Up until recently (BG) this has been the strategy to clone a gene for a definable phenotype, where you don’t know the gene(s) involved for example a biosynthesis gene for ornithine (in arg metabolism).
There are a number of vectors that are available for cloning, making mutations, shuffling genes, expressing recombinant protein and shuffling between yeast and E. coli.
All yeast vectors contain markers that allow selection of transformants containing the desired plasmid. The most commonly used yeast markers include URA3, HIS3, LEU2, TRP1 and LYS2, which complement specific auxotrophic mutations in yeast. Also, the URA3, HIS3, LEU2 and TRP1 yeast markers can complement specific E. coli auxotrophic mutations.
The URA3 and LYS2 yeast genes have an additional advantage because both positive and negative selections are possible.
YIp. Yeast integrative plasmid. Low-frequency integration into chromosomal loci by homologous recombination. They don’t have yeast replication origins. One single copy is integrated which is then stably maintained.

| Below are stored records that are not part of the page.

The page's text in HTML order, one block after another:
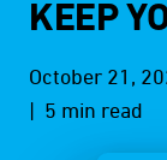
KEEP
October 21,
| 5 min read
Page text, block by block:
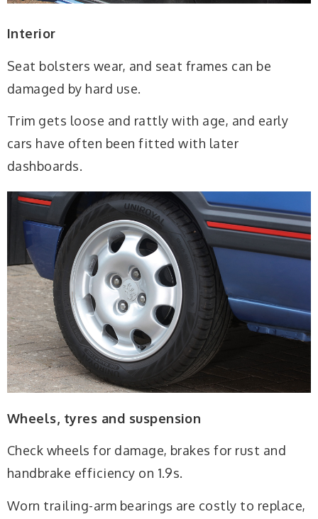
Interior
Seat bolsters wear, and seat frames can be
damaged by hard use.
Trim gets loose and rattly with age, and early
cars have often been fitted with later
dashboards.
Wheels, tyres and suspension
Check wheels for damage, brakes for rust and
handbrake efficiency on 1.9s.
Worn trailing-arm bearings are costly to replace,
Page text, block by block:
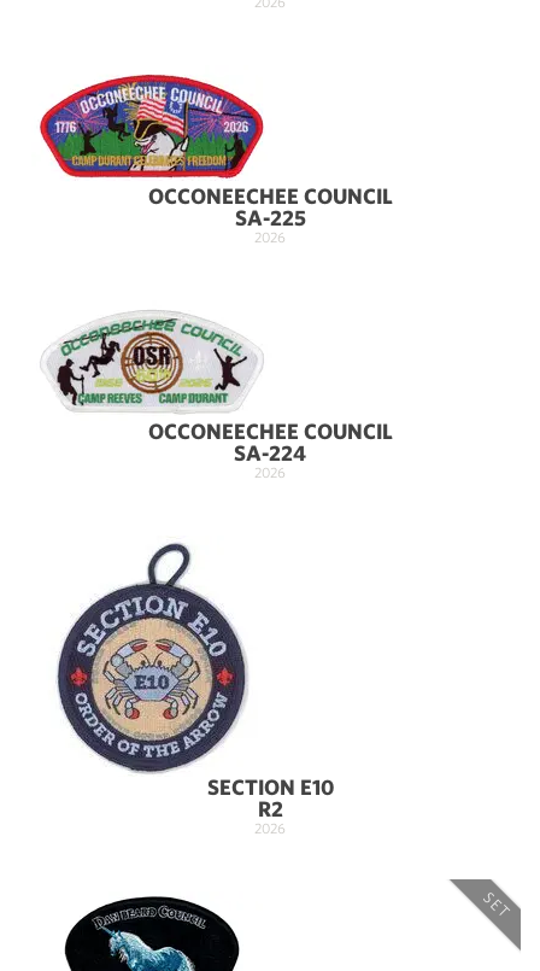
OCCONEECHEE COUNCIL
SA-225
2026
OCCONEECHEE COUNCIL
SA-224
2026
SECTION E10
R2
2026
SET

YRp. Yeast replicating plasmid. ARS elements maintain replication, but do not segregate well.
YEp. Yeast episomal plasmid. Derived from s. cerevisiae 2mm plasmids (has an ori). 50-100 copies/cell.

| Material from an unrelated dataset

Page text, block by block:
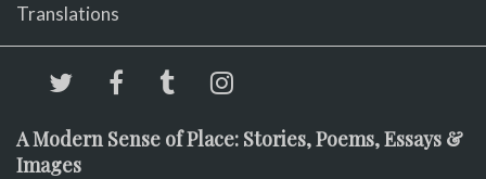
Translations
A Modern Sense of Place: Stories, Poems, Essays &
Images

YCp. Yeast centromeric plasmid. Has a yeast centromere. Get stable segregation, 1-3 copies/cell.
The initial step in the molecular characterization of eukaryotic genomes generally requires cloning of large chromosomal fragments, which is usually carried out by digestion with restriction endonucleases and ligation to specially developed cloning vectors. Usually 200 to 800 kb fragments are cloned as Yeast Artificial Chromosomes (YACs), and 100-200 kb fragments are cloned as Bacterial Artificial Chromosomes (BACs or PACs). The importance of YAC technology has been heightened by the recently developed methods for transferring YACs to cultured cells and to the germline of experimental animals.
With the availability of sequence, genes can be putatively be identified by computer analysis either of the nucleotide sequence or translated sequence. Genes/proteins of known function are used to search the sequence which will find homologous genes/proteins with regions of homology and tell you the degree of sequence homology. When you have identified your putative biosynthesis gene. Can then clone it by PCR, designing primers based on the published sequence. Disrupt the gene sequence with a selectable marker and replace the WT gene with the mutated gene. Lethal mutations can only be maintained as diploids.

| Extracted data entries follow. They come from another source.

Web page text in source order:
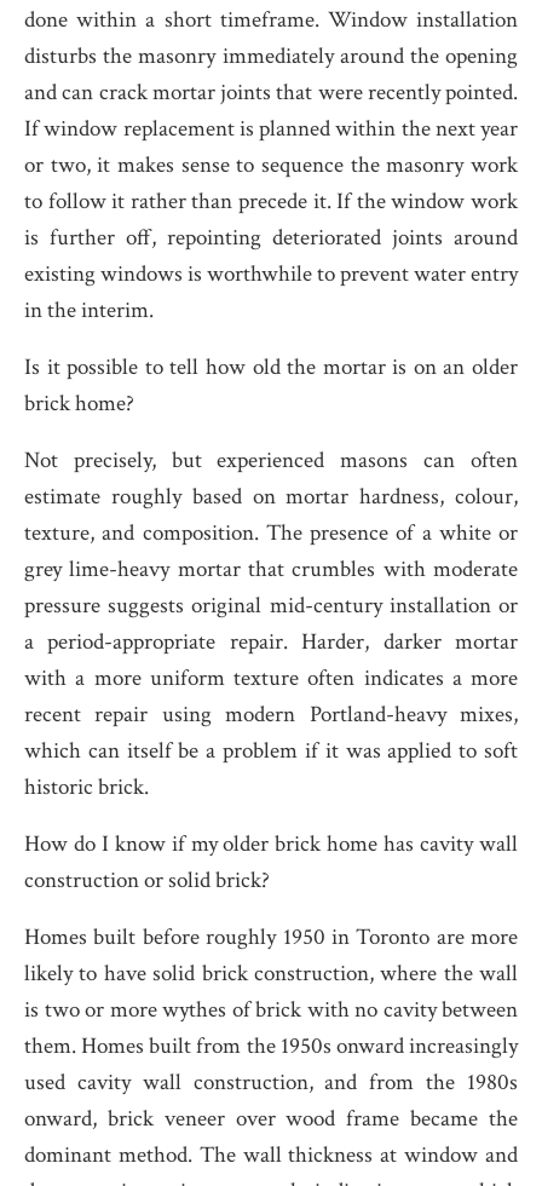
done within a short timeframe. Window installation
disturbs the masonry immediately around the opening
and can crack mortar joints that were recently pointed.
If window replacement is planned within the next year
or two, it makes sense to sequence the masonry work
to follow it rather than precede it. If the window work
is further off, repointing deteriorated joints around
existing windows is worthwhile to prevent water entry
in the interim.
Is it possible to tell how old the mortar is on an older
brick home?
Not precisely, but experienced masons can often
estimate roughly based on mortar hardness, colour,
texture, and composition. The presence of a white or
grey lime-heavy mortar that crumbles with moderate
pressure suggests original mid-century installation or
a period-appropriate repair. Harder, darker mortar
with a more uniform texture often indicates a more
recent repair using modern Portland-heavy mixes,
which can itself be a problem if it was applied to soft
historic brick.
How do I know if my older brick home has cavity wall
construction or solid brick?
Homes built before roughly 1950 in Toronto are more
likely to have solid brick construction, where the wall
is two or more wythes of brick with no cavity between
them. Homes built from the 1950s onward increasingly
used cavity wall construction, and from the 1980s
onward, brick veneer over wood frame became the
dominant method. The wall thickness at window and

One of the most important and widely used methods to characterize yeast genes is gene disruption. The complete disruption of a gene unambiguously reveals its function and can be helpful for generating additional mutations. Several methods can be used to produce deletions and null mutations.
The one-step gene disruption procedure is usually preferred because of its simplicity. This procedure is based on the use of a linear fragment of DNA containing a selectable marker flanked by 5' and 3' homologous regions. The free ends of the fragment, prepared by digestion with restriction endonucleases, are recombinogenic, resulting in the integration of URA3 marker and the loss of wild-type YFG1 allele.